LISTED RECORDS:
-- Opening Marker --

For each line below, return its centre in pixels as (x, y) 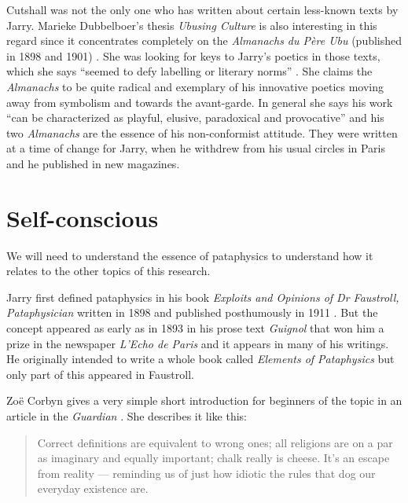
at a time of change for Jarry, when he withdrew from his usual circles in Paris (196, 148)
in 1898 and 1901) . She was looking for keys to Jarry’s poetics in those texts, (193, 55)
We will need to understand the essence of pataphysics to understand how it (190, 255)
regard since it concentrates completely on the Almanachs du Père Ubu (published (204, 40)
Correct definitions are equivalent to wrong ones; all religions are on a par (215, 442)
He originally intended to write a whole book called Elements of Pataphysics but (200, 359)
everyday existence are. (93, 488)
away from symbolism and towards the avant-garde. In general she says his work (200, 102)

-- Closing Marker --

WHAT YOU SHOULD DO: Say how many lines in the data hold the string "from". No other content should accompany the number.

EXERCISE OUTPUT: 2